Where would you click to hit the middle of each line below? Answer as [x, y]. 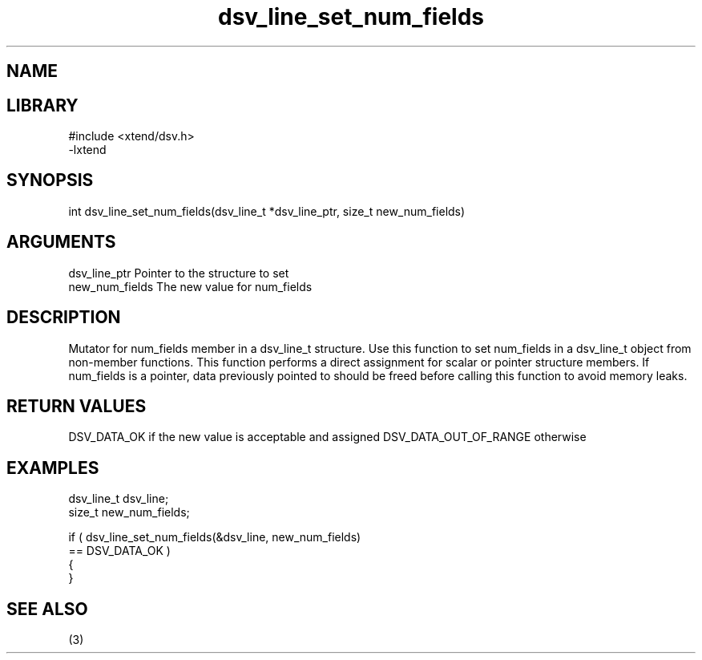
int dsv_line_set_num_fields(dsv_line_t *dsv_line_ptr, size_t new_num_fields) [267, 211]
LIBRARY [42, 105]
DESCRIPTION [64, 318]
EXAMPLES [53, 468]
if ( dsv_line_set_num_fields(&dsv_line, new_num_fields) [215, 537]
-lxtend [87, 150]
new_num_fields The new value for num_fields [190, 286]
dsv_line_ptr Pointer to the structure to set [179, 273]
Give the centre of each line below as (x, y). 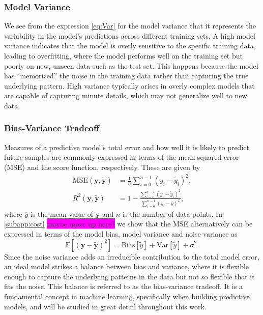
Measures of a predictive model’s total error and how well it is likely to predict (127, 147)
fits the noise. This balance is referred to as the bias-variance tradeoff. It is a (123, 286)
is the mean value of (62, 213)
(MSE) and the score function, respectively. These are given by (102, 167)
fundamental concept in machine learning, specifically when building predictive (127, 296)
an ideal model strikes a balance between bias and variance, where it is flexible (127, 266)
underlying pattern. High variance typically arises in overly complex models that (129, 85)
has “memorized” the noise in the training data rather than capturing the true (126, 76)
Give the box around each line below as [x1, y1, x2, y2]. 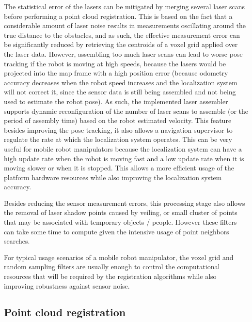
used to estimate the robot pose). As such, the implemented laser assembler [4, 96, 228, 106]
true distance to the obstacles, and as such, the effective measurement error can [4, 30, 240, 40]
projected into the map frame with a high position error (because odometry [4, 68, 228, 78]
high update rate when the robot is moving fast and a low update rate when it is [4, 153, 244, 163]
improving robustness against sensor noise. [4, 280, 130, 291]
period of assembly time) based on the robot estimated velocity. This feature [4, 115, 232, 125]
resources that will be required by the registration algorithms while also [4, 271, 217, 281]
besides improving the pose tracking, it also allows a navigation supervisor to [4, 124, 233, 135]
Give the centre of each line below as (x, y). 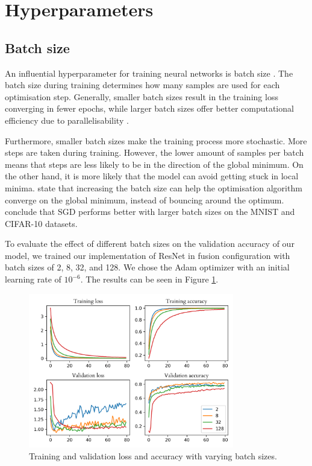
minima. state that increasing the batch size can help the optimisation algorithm (154, 187)
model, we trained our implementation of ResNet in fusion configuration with (148, 255)
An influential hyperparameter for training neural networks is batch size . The (149, 73)
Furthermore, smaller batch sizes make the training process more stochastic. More (156, 140)
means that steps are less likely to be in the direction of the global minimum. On (154, 164)
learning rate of (33, 279)
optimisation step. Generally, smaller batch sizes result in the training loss (142, 96)
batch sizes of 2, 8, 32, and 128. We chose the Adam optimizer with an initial (147, 267)
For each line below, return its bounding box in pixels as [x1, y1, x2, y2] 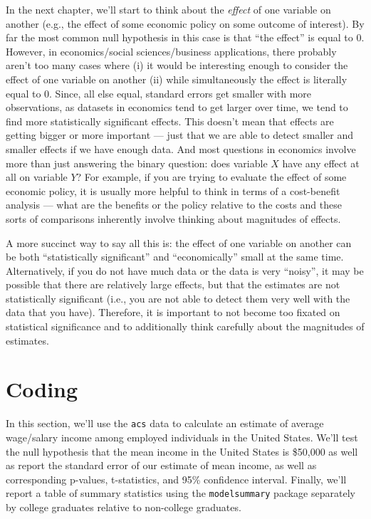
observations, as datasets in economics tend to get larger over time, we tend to [6, 100, 348, 115]
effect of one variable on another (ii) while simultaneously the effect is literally [6, 71, 348, 86]
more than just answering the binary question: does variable [6, 155, 268, 170]
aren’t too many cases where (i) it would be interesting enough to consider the [6, 58, 348, 73]
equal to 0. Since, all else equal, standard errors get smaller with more [6, 85, 312, 100]
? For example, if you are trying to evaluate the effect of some [76, 169, 347, 184]
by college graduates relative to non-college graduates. [6, 500, 241, 515]
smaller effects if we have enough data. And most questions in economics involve [6, 141, 356, 156]
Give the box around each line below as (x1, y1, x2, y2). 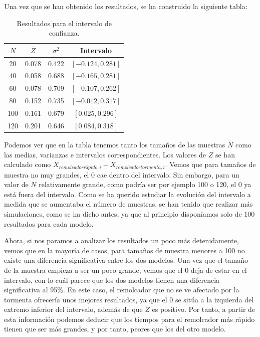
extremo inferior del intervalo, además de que (4, 304, 143, 314)
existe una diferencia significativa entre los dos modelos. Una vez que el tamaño (4, 255, 248, 265)
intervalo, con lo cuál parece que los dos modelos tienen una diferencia (4, 274, 220, 285)
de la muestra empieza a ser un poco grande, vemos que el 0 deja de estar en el (4, 264, 247, 275)
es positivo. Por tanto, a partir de (152, 304, 255, 314)
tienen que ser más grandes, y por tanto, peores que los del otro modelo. (4, 323, 226, 334)
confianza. (49, 28, 80, 38)
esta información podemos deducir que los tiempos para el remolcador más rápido (4, 313, 255, 324)
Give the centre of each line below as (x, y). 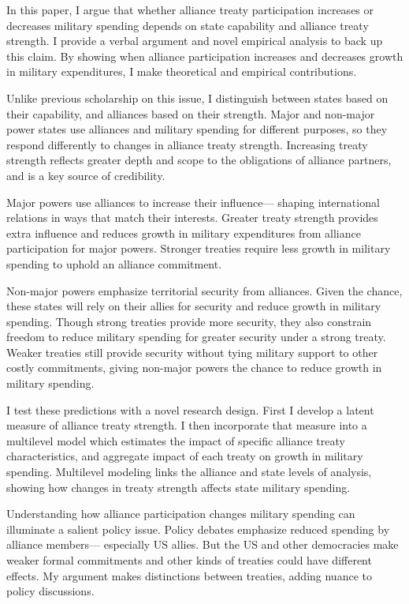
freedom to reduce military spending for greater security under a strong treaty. (196, 337)
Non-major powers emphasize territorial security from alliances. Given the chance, (204, 290)
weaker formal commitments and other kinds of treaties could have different (189, 560)
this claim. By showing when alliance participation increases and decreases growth (205, 56)
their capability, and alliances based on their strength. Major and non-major (191, 113)
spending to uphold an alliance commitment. (114, 263)
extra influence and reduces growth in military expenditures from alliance (184, 233)
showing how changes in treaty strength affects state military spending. (178, 487)

....

Each line of the material above that contains the word "tanto" counts once; report the total and nothing else.

* Exercise result
2